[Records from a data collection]
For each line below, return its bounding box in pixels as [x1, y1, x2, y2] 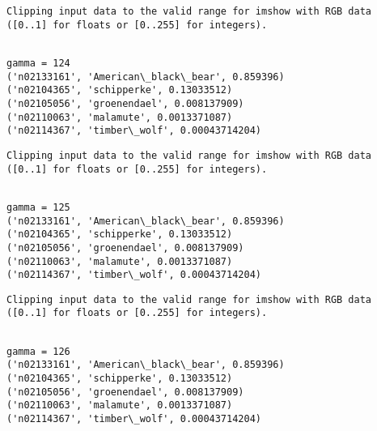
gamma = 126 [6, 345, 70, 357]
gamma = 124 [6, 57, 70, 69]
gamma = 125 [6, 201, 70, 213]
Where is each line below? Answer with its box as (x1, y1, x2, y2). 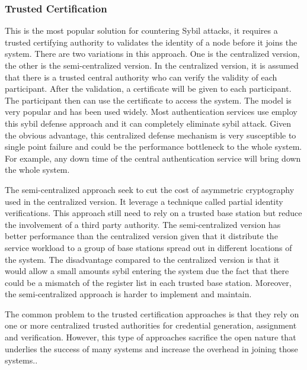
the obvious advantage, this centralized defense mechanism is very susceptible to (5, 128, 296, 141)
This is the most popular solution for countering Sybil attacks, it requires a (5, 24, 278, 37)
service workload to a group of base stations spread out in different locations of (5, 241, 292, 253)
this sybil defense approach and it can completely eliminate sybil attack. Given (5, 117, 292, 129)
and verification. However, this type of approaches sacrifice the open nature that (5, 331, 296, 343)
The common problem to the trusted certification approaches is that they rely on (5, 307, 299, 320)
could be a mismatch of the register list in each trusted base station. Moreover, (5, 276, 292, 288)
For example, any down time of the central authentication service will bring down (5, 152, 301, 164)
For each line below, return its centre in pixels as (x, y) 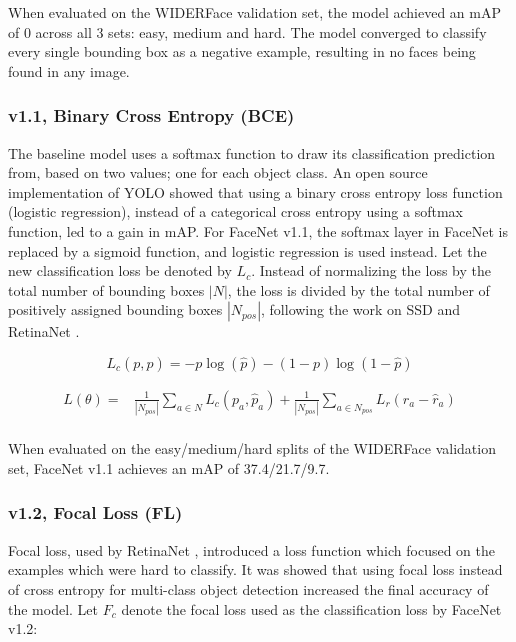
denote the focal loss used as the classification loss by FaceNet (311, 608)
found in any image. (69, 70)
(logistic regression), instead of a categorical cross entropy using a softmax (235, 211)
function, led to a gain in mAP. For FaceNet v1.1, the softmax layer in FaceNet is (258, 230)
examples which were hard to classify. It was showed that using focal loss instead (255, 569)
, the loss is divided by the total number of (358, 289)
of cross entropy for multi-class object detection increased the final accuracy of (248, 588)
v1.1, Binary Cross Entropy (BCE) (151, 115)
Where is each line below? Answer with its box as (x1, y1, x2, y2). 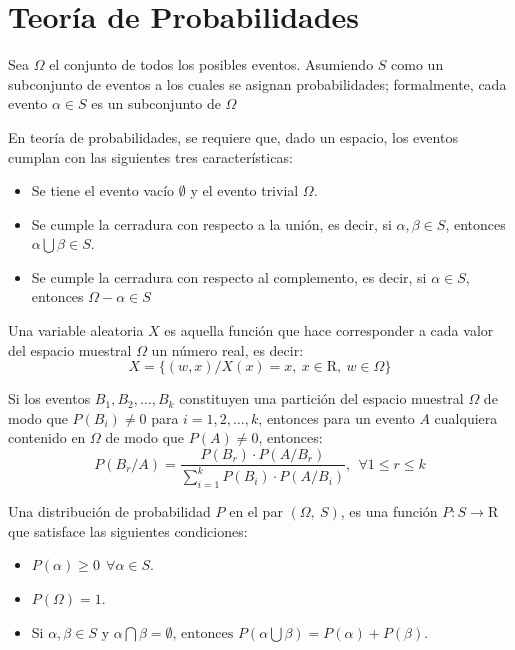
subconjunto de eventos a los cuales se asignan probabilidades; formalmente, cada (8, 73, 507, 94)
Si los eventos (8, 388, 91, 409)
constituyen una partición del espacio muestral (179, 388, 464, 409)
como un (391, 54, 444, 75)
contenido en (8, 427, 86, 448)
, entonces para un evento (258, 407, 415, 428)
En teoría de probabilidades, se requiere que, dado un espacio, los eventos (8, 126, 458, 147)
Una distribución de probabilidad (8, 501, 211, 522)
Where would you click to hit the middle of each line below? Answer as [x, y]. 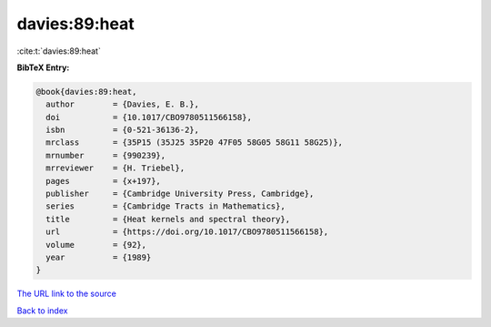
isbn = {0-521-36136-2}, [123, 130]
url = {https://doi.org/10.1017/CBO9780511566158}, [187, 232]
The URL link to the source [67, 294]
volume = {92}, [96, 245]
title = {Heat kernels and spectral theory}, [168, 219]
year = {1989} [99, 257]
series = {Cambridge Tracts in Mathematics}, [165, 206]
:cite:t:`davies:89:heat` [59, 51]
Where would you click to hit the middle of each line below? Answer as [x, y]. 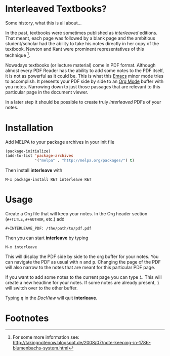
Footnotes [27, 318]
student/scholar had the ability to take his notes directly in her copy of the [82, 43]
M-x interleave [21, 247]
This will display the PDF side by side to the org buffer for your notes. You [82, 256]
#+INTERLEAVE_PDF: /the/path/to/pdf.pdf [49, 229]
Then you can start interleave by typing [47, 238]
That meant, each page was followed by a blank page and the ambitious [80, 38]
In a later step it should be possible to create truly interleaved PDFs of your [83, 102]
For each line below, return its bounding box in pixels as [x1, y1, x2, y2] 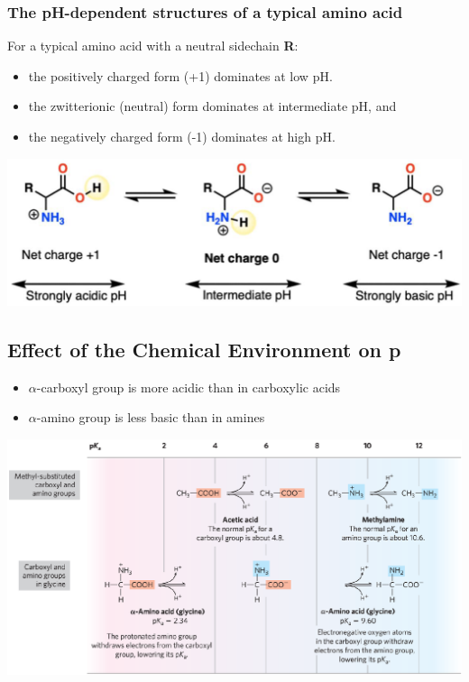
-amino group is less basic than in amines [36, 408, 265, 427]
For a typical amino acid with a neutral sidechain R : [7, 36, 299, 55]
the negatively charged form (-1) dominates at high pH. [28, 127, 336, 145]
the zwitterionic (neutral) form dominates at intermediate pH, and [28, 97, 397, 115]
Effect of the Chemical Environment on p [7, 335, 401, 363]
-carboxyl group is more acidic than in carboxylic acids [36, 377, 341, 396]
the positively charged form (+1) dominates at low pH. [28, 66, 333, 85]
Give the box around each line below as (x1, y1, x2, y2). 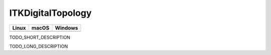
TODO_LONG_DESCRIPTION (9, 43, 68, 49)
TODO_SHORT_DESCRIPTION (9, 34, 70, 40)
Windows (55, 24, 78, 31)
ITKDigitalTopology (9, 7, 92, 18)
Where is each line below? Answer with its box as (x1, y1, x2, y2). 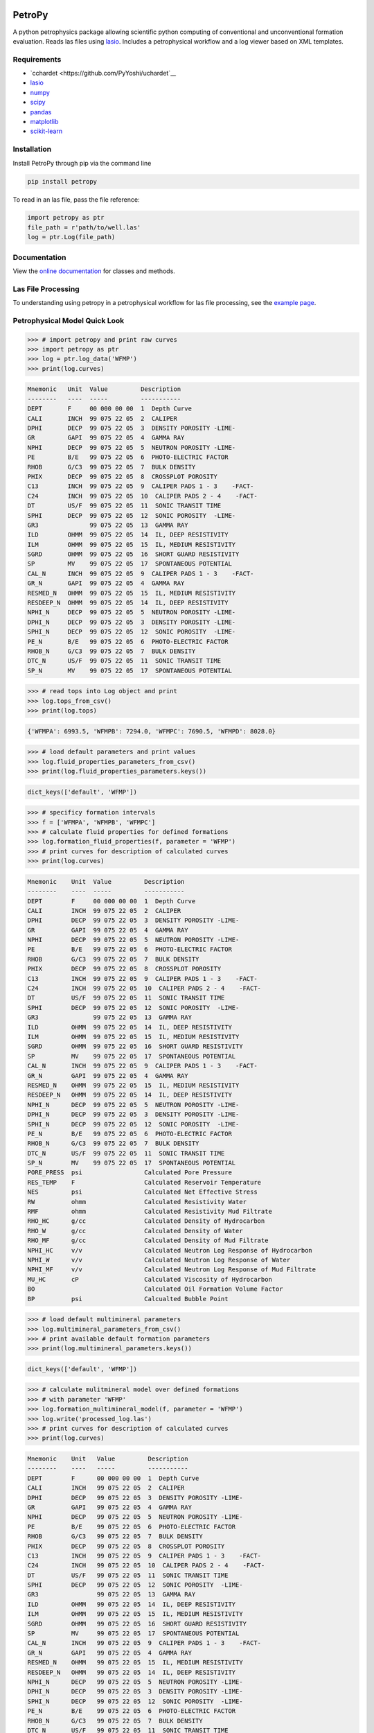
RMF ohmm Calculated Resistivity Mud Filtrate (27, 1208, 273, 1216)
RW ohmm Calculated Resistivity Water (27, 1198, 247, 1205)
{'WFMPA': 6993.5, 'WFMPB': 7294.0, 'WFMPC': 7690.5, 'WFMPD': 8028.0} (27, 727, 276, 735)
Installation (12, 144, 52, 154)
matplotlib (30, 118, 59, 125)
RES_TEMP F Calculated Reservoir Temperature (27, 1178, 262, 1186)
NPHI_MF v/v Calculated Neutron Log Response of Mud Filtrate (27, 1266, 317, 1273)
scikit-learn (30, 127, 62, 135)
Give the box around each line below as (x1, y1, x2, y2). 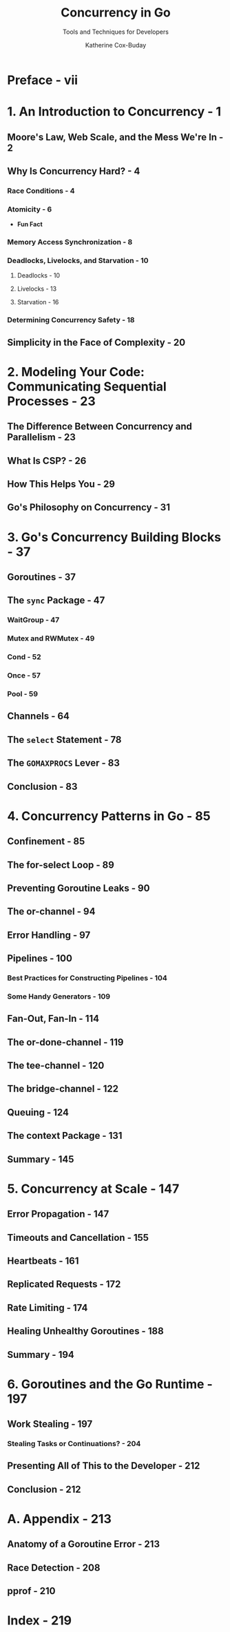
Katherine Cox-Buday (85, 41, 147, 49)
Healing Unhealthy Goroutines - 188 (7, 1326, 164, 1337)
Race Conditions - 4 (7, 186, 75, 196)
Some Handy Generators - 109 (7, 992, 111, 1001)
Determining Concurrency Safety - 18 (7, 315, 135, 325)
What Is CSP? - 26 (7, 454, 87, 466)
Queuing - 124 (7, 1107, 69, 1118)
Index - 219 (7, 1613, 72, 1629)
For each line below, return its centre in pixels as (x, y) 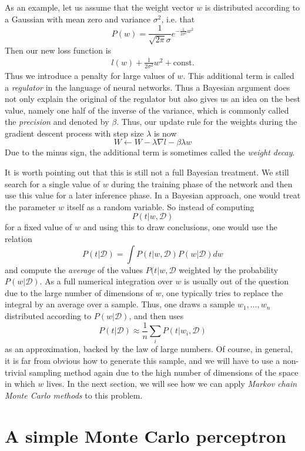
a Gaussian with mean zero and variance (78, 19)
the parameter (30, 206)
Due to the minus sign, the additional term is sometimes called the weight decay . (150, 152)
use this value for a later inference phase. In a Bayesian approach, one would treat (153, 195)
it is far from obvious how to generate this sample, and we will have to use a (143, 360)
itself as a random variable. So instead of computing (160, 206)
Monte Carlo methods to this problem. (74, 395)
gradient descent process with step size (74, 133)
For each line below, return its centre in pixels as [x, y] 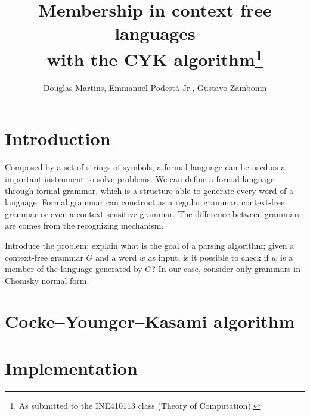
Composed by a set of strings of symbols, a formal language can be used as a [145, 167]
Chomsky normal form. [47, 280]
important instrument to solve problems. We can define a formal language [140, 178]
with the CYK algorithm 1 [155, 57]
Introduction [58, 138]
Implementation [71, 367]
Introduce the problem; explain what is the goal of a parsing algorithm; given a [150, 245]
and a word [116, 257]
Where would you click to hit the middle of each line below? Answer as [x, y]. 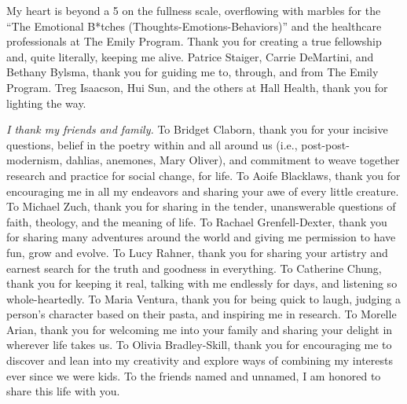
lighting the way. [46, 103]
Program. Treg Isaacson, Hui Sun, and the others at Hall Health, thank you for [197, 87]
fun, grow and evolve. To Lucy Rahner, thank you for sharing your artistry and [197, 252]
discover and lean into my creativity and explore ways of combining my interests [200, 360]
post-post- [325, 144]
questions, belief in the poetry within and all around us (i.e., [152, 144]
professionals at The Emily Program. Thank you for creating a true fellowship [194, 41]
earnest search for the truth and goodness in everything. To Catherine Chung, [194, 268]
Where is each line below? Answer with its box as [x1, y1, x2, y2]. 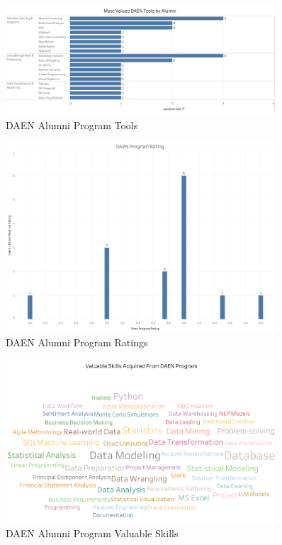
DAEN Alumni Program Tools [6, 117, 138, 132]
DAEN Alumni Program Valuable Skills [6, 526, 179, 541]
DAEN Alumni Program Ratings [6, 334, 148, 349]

--- Task goal ---
Return the preceding entries verbatim, with the pictures excluded.

--- Answer area ---
For each line below, return its bounding box in pixels as [x1, y1, x2, y2] 
gamma = 126 [6, 345, 70, 357]
gamma = 124 [6, 57, 70, 69]
gamma = 125 [6, 201, 70, 213]
Where is each line below? Answer with its box as (x1, y1, x2, y2). 
the obvious advantage, this centralized defense mechanism is very susceptible to (5, 128, 296, 141)
This is the most popular solution for countering Sybil attacks, it requires a (5, 24, 278, 37)
service workload to a group of base stations spread out in different locations of (5, 241, 292, 253)
this sybil defense approach and it can completely eliminate sybil attack. Given (5, 117, 292, 129)
and verification. However, this type of approaches sacrifice the open nature that (5, 331, 296, 343)
The common problem to the trusted certification approaches is that they rely on (5, 307, 299, 320)
could be a mismatch of the register list in each trusted base station. Moreover, (5, 276, 292, 288)
For example, any down time of the central authentication service will bring down (5, 152, 301, 164)
For each line below, return its centre in pixels as (x, y) 
denote the focal loss used as the classification loss by FaceNet (311, 608)
found in any image. (69, 70)
(logistic regression), instead of a categorical cross entropy using a softmax (235, 211)
function, led to a gain in mAP. For FaceNet v1.1, the softmax layer in FaceNet is (258, 230)
examples which were hard to classify. It was showed that using focal loss instead (255, 569)
, the loss is divided by the total number of (358, 289)
of cross entropy for multi-class object detection increased the final accuracy of (248, 588)
v1.1, Binary Cross Entropy (BCE) (151, 115)
Where is each line below? Answer with its box as (x1, y1, x2, y2). 
subconjunto de eventos a los cuales se asignan probabilidades; formalmente, cada (8, 73, 507, 94)
Si los eventos (8, 388, 91, 409)
constituyen una partición del espacio muestral (179, 388, 464, 409)
como un (391, 54, 444, 75)
contenido en (8, 427, 86, 448)
, entonces para un evento (258, 407, 415, 428)
En teoría de probabilidades, se requiere que, dado un espacio, los eventos (8, 126, 458, 147)
Una distribución de probabilidad (8, 501, 211, 522)
Where would you click to hit the middle of each line below? Answer as [x, y]. 
isbn = {0-521-36136-2}, [123, 130]
url = {https://doi.org/10.1017/CBO9780511566158}, [187, 232]
The URL link to the source [67, 294]
volume = {92}, [96, 245]
title = {Heat kernels and spectral theory}, [168, 219]
year = {1989} [99, 257]
series = {Cambridge Tracts in Mathematics}, [165, 206]
:cite:t:`davies:89:heat` [59, 51]
Where would you click to hit the middle of each line below? Answer as [x, y]. 
Footnotes [27, 318]
student/scholar had the ability to take his notes directly in her copy of the [82, 43]
M-x interleave [21, 247]
This will display the PDF side by side to the org buffer for your notes. You [82, 256]
#+INTERLEAVE_PDF: /the/path/to/pdf.pdf [49, 229]
Then you can start interleave by typing [47, 238]
That meant, each page was followed by a blank page and the ambitious [80, 38]
In a later step it should be possible to create truly interleaved PDFs of your [83, 102]
For each line below, return its bounding box in pixels as [x1, y1, x2, y2] 
-amino group is less basic than in amines [36, 408, 265, 427]
For a typical amino acid with a neutral sidechain R : [7, 36, 299, 55]
the negatively charged form (-1) dominates at high pH. [28, 127, 336, 145]
the zwitterionic (neutral) form dominates at intermediate pH, and [28, 97, 397, 115]
Effect of the Chemical Environment on p [7, 335, 401, 363]
-carboxyl group is more acidic than in carboxylic acids [36, 377, 341, 396]
the positively charged form (+1) dominates at low pH. [28, 66, 333, 85]
Give the box around each line below as (x1, y1, x2, y2). 
TODO_LONG_DESCRIPTION (9, 43, 68, 49)
TODO_SHORT_DESCRIPTION (9, 34, 70, 40)
Windows (55, 24, 78, 31)
ITKDigitalTopology (9, 7, 92, 18)
Where is each line below? Answer with its box as (x1, y1, x2, y2). 
RMF ohmm Calculated Resistivity Mud Filtrate (27, 1208, 273, 1216)
RW ohmm Calculated Resistivity Water (27, 1198, 247, 1205)
{'WFMPA': 6993.5, 'WFMPB': 7294.0, 'WFMPC': 7690.5, 'WFMPD': 8028.0} (27, 727, 276, 735)
Installation (12, 144, 52, 154)
matplotlib (30, 118, 59, 125)
RES_TEMP F Calculated Reservoir Temperature (27, 1178, 262, 1186)
NPHI_MF v/v Calculated Neutron Log Response of Mud Filtrate (27, 1266, 317, 1273)
scikit-learn (30, 127, 62, 135)
Give the box around each line below as (x1, y1, x2, y2). 
Katherine Cox-Buday (85, 41, 147, 49)
Healing Unhealthy Goroutines - 188 (7, 1326, 164, 1337)
Race Conditions - 4 (7, 186, 75, 196)
Some Handy Generators - 109 (7, 992, 111, 1001)
Determining Concurrency Safety - 18 (7, 315, 135, 325)
What Is CSP? - 26 (7, 454, 87, 466)
Queuing - 124 (7, 1107, 69, 1118)
Index - 219 (7, 1613, 72, 1629)
For each line below, return its centre in pixels as (x, y) 
a Gaussian with mean zero and variance (78, 19)
the parameter (30, 206)
Due to the minus sign, the additional term is sometimes called the weight decay . (150, 152)
use this value for a later inference phase. In a Bayesian approach, one would treat (153, 195)
it is far from obvious how to generate this sample, and we will have to use a (143, 360)
itself as a random variable. So instead of computing (160, 206)
Monte Carlo methods to this problem. (74, 395)
gradient descent process with step size (74, 133)
For each line below, return its centre in pixels as [x, y] 
Composed by a set of strings of symbols, a formal language can be used as a [145, 167]
Chomsky normal form. [47, 280]
important instrument to solve problems. We can define a formal language [140, 178]
with the CYK algorithm 1 [155, 57]
Introduction [58, 138]
Implementation [71, 367]
Introduce the problem; explain what is the goal of a parsing algorithm; given a [150, 245]
and a word [116, 257]
Where would you click to hit the middle of each line below? Answer as [x, y]. 
lighting the way. [46, 103]
Program. Treg Isaacson, Hui Sun, and the others at Hall Health, thank you for [197, 87]
fun, grow and evolve. To Lucy Rahner, thank you for sharing your artistry and [197, 252]
discover and lean into my creativity and explore ways of combining my interests [200, 360]
post-post- [325, 144]
questions, belief in the poetry within and all around us (i.e., [152, 144]
professionals at The Emily Program. Thank you for creating a true fellowship [194, 41]
earnest search for the truth and goodness in everything. To Catherine Chung, [194, 268]
Where is each line below? Answer with its box as [x1, y1, x2, y2]. 
DAEN Alumni Program Tools [6, 117, 138, 132]
DAEN Alumni Program Valuable Skills [6, 526, 179, 541]
DAEN Alumni Program Ratings [6, 334, 148, 349]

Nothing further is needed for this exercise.